§ **BRIEF**
Once the pictures are removed, reproduce what is left of the data below exactly.

§ **Stored items from a collection**
= = = = =

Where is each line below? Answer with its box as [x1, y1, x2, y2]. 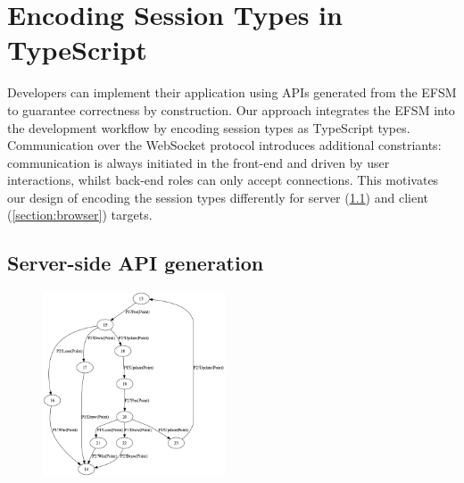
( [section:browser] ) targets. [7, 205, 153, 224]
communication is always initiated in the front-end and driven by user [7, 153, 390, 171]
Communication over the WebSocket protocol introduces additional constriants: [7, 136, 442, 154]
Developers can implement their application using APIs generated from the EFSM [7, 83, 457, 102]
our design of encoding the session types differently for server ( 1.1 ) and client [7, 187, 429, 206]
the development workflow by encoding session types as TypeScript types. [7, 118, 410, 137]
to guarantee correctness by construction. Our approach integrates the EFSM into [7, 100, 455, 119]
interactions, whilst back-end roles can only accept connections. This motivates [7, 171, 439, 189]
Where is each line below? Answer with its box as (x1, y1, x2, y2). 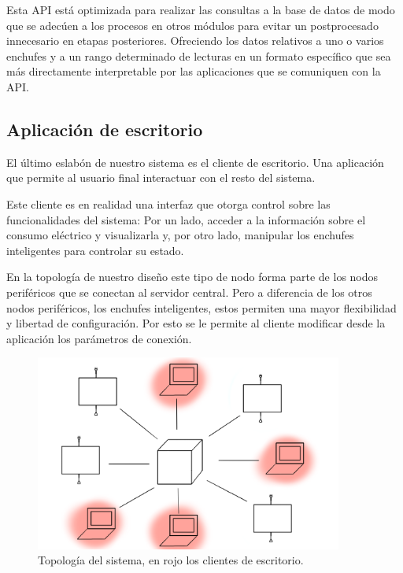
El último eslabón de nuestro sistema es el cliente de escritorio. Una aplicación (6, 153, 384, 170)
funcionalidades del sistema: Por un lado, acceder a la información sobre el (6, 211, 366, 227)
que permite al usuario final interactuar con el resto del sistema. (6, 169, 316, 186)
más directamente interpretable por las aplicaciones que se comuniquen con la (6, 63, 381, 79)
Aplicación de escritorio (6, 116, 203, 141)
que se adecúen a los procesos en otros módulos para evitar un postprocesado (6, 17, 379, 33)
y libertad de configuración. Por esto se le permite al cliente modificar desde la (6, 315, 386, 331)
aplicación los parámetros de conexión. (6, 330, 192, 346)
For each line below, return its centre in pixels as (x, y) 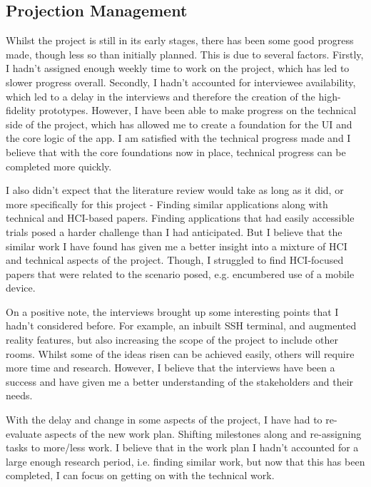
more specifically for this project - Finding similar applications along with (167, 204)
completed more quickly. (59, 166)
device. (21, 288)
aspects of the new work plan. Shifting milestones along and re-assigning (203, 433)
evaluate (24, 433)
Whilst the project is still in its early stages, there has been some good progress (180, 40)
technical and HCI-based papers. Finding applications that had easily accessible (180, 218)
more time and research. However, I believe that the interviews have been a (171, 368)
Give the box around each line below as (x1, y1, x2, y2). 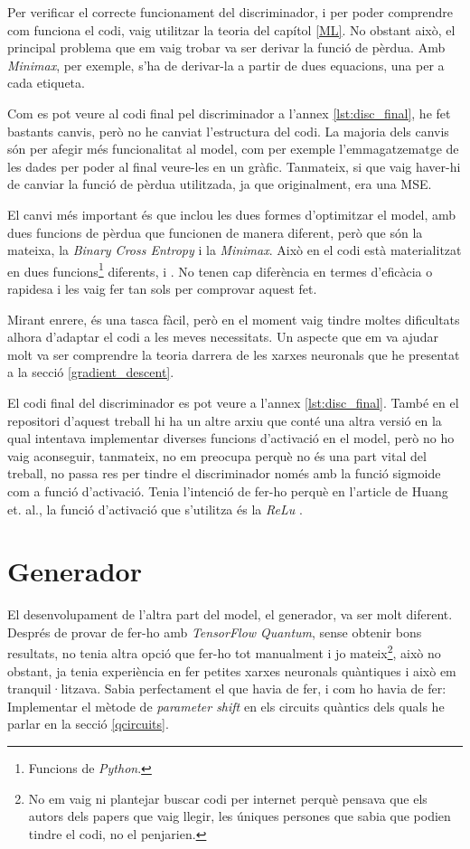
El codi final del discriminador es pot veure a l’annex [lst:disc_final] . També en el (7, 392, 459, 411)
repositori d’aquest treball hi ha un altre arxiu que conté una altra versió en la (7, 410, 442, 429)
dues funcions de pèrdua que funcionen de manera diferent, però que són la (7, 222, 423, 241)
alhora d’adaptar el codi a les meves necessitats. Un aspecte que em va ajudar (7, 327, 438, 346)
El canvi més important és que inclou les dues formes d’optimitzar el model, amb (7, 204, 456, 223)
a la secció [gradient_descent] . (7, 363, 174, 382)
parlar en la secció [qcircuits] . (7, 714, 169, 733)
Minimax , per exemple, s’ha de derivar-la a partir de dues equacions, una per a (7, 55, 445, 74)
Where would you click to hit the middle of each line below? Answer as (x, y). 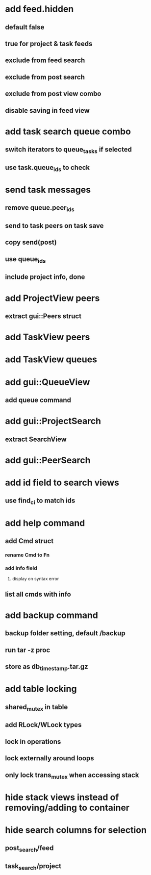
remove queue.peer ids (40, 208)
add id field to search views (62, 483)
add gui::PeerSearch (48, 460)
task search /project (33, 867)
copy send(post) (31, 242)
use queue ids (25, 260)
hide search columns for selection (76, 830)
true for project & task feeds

= = = = =

§ **RESULT**
Where is each line below? Answer with its box as [x1, y1, x2, y2]. 
( [section:browser] ) targets. [7, 205, 153, 224]
communication is always initiated in the front-end and driven by user [7, 153, 390, 171]
Communication over the WebSocket protocol introduces additional constriants: [7, 136, 442, 154]
Developers can implement their application using APIs generated from the EFSM [7, 83, 457, 102]
our design of encoding the session types differently for server ( 1.1 ) and client [7, 187, 429, 206]
the development workflow by encoding session types as TypeScript types. [7, 118, 410, 137]
to guarantee correctness by construction. Our approach integrates the EFSM into [7, 100, 455, 119]
interactions, whilst back-end roles can only accept connections. This motivates [7, 171, 439, 189]
Where is each line below? Answer with its box as (x1, y1, x2, y2). 
El último eslabón de nuestro sistema es el cliente de escritorio. Una aplicación (6, 153, 384, 170)
funcionalidades del sistema: Por un lado, acceder a la información sobre el (6, 211, 366, 227)
que permite al usuario final interactuar con el resto del sistema. (6, 169, 316, 186)
más directamente interpretable por las aplicaciones que se comuniquen con la (6, 63, 381, 79)
Aplicación de escritorio (6, 116, 203, 141)
que se adecúen a los procesos en otros módulos para evitar un postprocesado (6, 17, 379, 33)
y libertad de configuración. Por esto se le permite al cliente modificar desde la (6, 315, 386, 331)
aplicación los parámetros de conexión. (6, 330, 192, 346)
For each line below, return its centre in pixels as (x, y) 
more specifically for this project - Finding similar applications along with (167, 204)
completed more quickly. (59, 166)
device. (21, 288)
aspects of the new work plan. Shifting milestones along and re-assigning (203, 433)
evaluate (24, 433)
Whilst the project is still in its early stages, there has been some good progress (180, 40)
technical and HCI-based papers. Finding applications that had easily accessible (180, 218)
more time and research. However, I believe that the interviews have been a (171, 368)
Give the box around each line below as (x1, y1, x2, y2). 
El codi final del discriminador es pot veure a l’annex [lst:disc_final] . També en el (7, 392, 459, 411)
repositori d’aquest treball hi ha un altre arxiu que conté una altra versió en la (7, 410, 442, 429)
dues funcions de pèrdua que funcionen de manera diferent, però que són la (7, 222, 423, 241)
alhora d’adaptar el codi a les meves necessitats. Un aspecte que em va ajudar (7, 327, 438, 346)
El canvi més important és que inclou les dues formes d’optimitzar el model, amb (7, 204, 456, 223)
a la secció [gradient_descent] . (7, 363, 174, 382)
parlar en la secció [qcircuits] . (7, 714, 169, 733)
Minimax , per exemple, s’ha de derivar-la a partir de dues equacions, una per a (7, 55, 445, 74)
Where would you click to hit the middle of each line below? Answer as (x, y). 
remove queue.peer ids (40, 208)
add id field to search views (62, 483)
add gui::PeerSearch (48, 460)
task search /project (33, 867)
copy send(post) (31, 242)
use queue ids (25, 260)
hide search columns for selection (76, 830)
true for project & task feeds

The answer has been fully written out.